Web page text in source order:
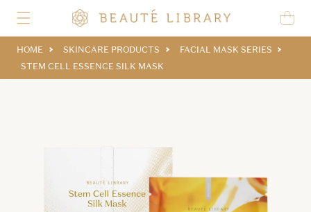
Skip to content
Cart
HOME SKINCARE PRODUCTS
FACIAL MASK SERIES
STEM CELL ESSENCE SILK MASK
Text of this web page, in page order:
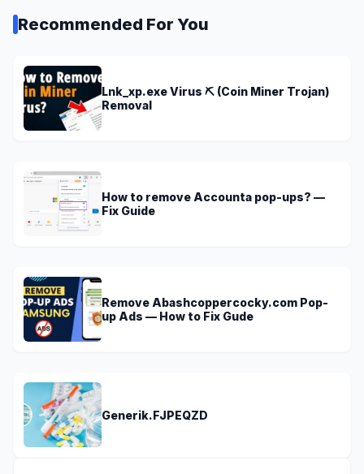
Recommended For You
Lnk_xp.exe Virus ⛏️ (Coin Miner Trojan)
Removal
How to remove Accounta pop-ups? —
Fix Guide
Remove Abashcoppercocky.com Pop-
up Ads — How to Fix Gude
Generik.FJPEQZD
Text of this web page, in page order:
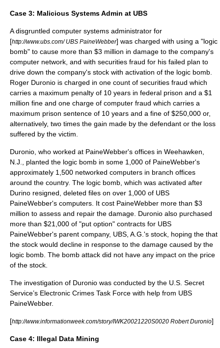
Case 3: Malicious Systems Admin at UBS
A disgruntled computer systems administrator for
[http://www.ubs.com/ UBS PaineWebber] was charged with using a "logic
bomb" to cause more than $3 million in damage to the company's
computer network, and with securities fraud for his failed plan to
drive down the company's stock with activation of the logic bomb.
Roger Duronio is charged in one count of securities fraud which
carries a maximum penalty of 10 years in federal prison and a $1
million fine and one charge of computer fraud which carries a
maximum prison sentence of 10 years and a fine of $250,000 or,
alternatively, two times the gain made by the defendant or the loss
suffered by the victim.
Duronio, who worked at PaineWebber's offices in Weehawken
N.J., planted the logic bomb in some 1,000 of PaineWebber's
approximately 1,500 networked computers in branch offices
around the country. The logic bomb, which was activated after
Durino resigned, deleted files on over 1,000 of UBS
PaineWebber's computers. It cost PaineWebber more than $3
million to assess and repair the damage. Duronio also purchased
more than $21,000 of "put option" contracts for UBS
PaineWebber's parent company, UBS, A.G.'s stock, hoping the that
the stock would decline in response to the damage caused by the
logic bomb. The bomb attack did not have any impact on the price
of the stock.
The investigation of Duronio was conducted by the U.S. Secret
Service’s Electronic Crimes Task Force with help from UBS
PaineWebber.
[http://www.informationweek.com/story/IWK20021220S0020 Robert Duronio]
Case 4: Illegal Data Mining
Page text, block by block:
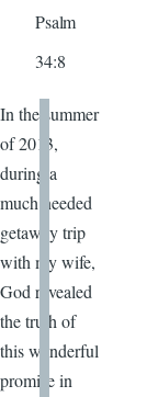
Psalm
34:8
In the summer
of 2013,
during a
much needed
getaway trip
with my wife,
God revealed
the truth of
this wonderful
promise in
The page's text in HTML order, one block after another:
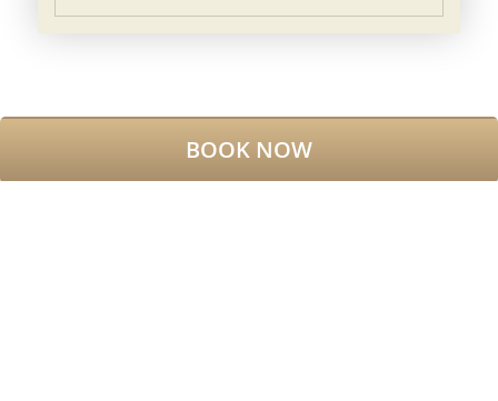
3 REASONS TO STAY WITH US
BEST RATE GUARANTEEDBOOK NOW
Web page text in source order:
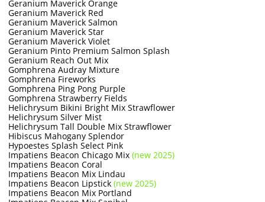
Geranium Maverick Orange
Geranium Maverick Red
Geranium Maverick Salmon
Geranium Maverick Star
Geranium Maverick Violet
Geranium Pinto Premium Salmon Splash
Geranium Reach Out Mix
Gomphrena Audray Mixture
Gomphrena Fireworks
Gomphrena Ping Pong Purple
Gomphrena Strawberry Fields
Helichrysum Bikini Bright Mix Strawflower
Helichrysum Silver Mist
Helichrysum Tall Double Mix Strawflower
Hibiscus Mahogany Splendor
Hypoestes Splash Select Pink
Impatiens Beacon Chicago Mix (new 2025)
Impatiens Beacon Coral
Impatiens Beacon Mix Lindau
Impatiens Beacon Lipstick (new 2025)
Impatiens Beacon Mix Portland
- - - - -
[Task directions]: Return only the lines between the one holding "alternatively, two times" and the one holding "approximately 1,500 networked", inclusive, exactly as they appear above.

[Finished exercise]:
alternatively, two times the gain made by the defendant or the loss
suffered by the victim.
Duronio, who worked at PaineWebber's offices in Weehawken
N.J., planted the logic bomb in some 1,000 of PaineWebber's
approximately 1,500 networked computers in branch offices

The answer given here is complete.